O governo israelense, sob comando do primeiro-ministro Benjamin Netanyahu, havia anunciado anteriormente o objetivo de ocupar o sul do Líbano até o Rio Litani, localizado a 30 quilômetros da fronteira entre ambos os países. No dia imediatamente anterior ao anúncio do acordo, Netanyahu revelou ter determinado a continuidade da ofensiva para capturar a cidade de Bent Jbel.
Conforme o jornal israelense The Times of Israel, ministros do gabinete foram surpreendidos pela notícia do cessar-fogo. Segundo essas informações, Netanyahu teria comunicado ter aceitado o acordo a pedido de Donald Trump. A oposição ao premiê criticou o fato de o cessar-fogo ter sido "imposto" a Israel.
O portal israelense Ynet noticiou ainda que, segundo fonte militar, as tropas israelenses permaneceriam em solo libanês, mesmo após a entrada em vigor do cessar-fogo.
A escalada do conflito entre Israel e Líbano teve início em outubro de 2023, quando o Hezbollah lançou ataques ao norte israelense em solidariedade ao povo palestino diante dos episódios de violência na Faixa de Gaza. Em novembro de 2024, chegou-se a um acordo inicial entre o grupo xiita e Tel Aviv para cessar as hostilidades, mas, de acordo com as informações disponíveis, Israel continuou promovendo ataques em território libanês e não respeitou o acordo.

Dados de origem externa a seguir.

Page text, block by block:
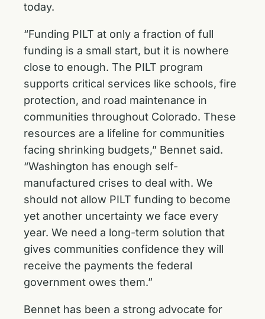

Com o início da ofensiva contra o Irã, em 28 de fevereiro, o Hezbollah decidiu retomar ataques contra Israel, motivado tanto pelas violações reiteradas do cessar-fogo como pela morte do líder supremo iraniano, Ali Khamenei.

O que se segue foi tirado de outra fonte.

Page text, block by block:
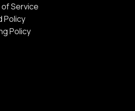
Service
Policy
Policy
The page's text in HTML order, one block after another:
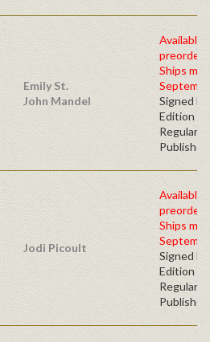
Emily St.
John Mandel
Available
preorder
Ships mid
Signed
Edition -
Regular
Jodi Picoult
Available
preorder
Ships mid
Signed
Edition -
Regular
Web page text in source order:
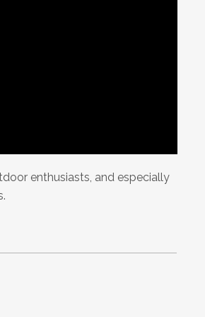
enthusiasts, and especially
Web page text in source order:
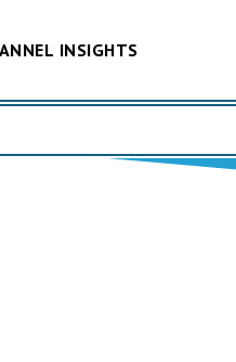
INSIGHTS
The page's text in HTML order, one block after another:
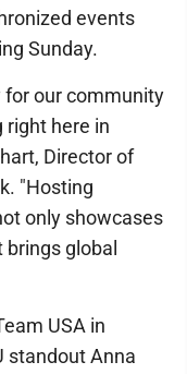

Em 8 de abril, um novo cessar-fogo referente à guerra no Irã foi anunciado, mas as ações militares por parte de Israel no Líbano continuaram, configurando novo descumprimento do acordo, que desta vez havia contado com mediação do Paquistão.
O governo iraniano manteve como condição para dar prosseguimento às conversas com os Estados Unidos a inclusão do Líbano no acordo de cessar-fogo, sendo prevista uma segunda rodada de negociações entre Teerã e Washington para os próximos dias.
A rivalidade entre Israel e Hezbollah remonta aos anos 1980, quando a milícia de orientação xiita foi criada como resposta à invasão israelense e à ocupação do território libanês. O objetivo da ocupação era combater grupos palestinos que buscavam abrigo no Líbano.
O Hezbollah conseguiu expulsar as tropas israelenses em 2000, consolidando sua transformação em partido político com representação parlamentar e participação em sucessivos governos nacionais.
O território libanês voltou a ser alvo de ataques israelenses nos anos de 2006, 2009 e 2011, registrando novos episódios de conflito na região.